Volvió al hotel. Eran las
nueve de la mañana. Stella Maris no estaba. La esperó un rato tirado en la cama
hasta que le avisaron que debía abandonar la habitación. Avergonzado, preguntó
en conserjería y le dijeron que había salido temprano, bastante antes de que él
llegara.
Esperó hasta las doce en la
puerta del hotel, pero Stella Maris no apareció. Aturdido manejó por las calles
del centro y sin darse cuenta estaba circulando por la avenida que bordea el
mar y luego por la que sale a la ruta 2.
En las zapatillas todavía
tenía arena de la noche anterior. Le costó mucho sacarla; la arena sobrevivió
varias lavadas hasta eliminar el último granito.
Durante varios días llamó al celular de
Stella Maris. Siempre daba apagado. Insistía, más por el orgullo herido de que
ella lo hubiera abandonado por voluntad propia, que por ponerse a pensar en que
podría haberle pasado algo grave en Mar del Plata. Una noche sonó el celular, número anónimo y
se escucharon voces en la línea, pensó que podría ser ella, su voz, pero la
comunicación se fue apagando hasta que se cortó definitivamente. Durante un
tiempo volvía a llamarla y siempre lo mismo.

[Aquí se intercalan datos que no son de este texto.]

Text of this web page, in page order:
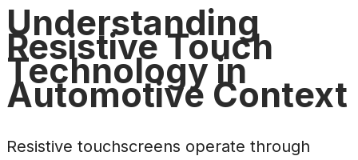
Understanding
Resistive Touch
Technology in
Automotive Context
Resistive touchscreens operate through

Una tarde Sofía lo llamó al
celular. Le dijo que aquella noche había quedado embarazada, que no le
reclamaba nada, que sabía que era alguien distinto y que los mellizos siempre
preguntaban por él. Se había puesto en pareja con una chica un poquito más
grande que ella y que vivían juntas con los mellizos y con la beba.

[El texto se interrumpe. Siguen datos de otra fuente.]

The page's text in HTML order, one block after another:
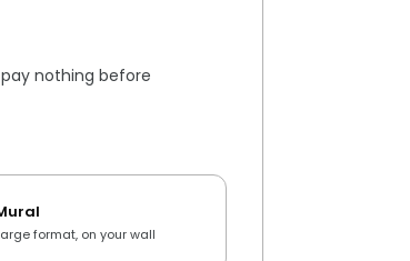
nothing before
format, on your wall

—Ella también es de Buenos
Aires —le dijo entre risas.
Esa risa le molestó. Parecía de
burla.
—Y qué tiene, Buenos Aires está lleno de
gente —le contestó con tono agresivo.
—Está bien, no te enojes.
—No me enojé.
—Bueno las cosas son así. Chau
—dijo Sofía con contundencia y cortó.
Debía existir una razón para cortar de esa
manera. ¿Lo había llamado por su nombre? No, no puede ser, se dijo. Durante
toda la tarde pensó en Stella Maris más de lo que había pensado en el último
tiempo. Se propuso ubicarla, hablar con ella, debería tener una explicación
lógica, pero el celular ahora estaba fuera de servicio. Pensó que podría
haberse quedado a vivir en Mar del Plata. Era una posibilidad. Se le ocurrió ir
por su barrio, tratar de verla, pero esas ideas se encendían en su mente y
rápidamente le parecían una locura. Además, hubiera sido inútil la payasada del
merodeador, ni sabía en qué lugar exacto vivía. Ella, como Sofía, no parecía
necesitarlo. Con el paso del tiempo el impulso de encontrarla se fue enfriando.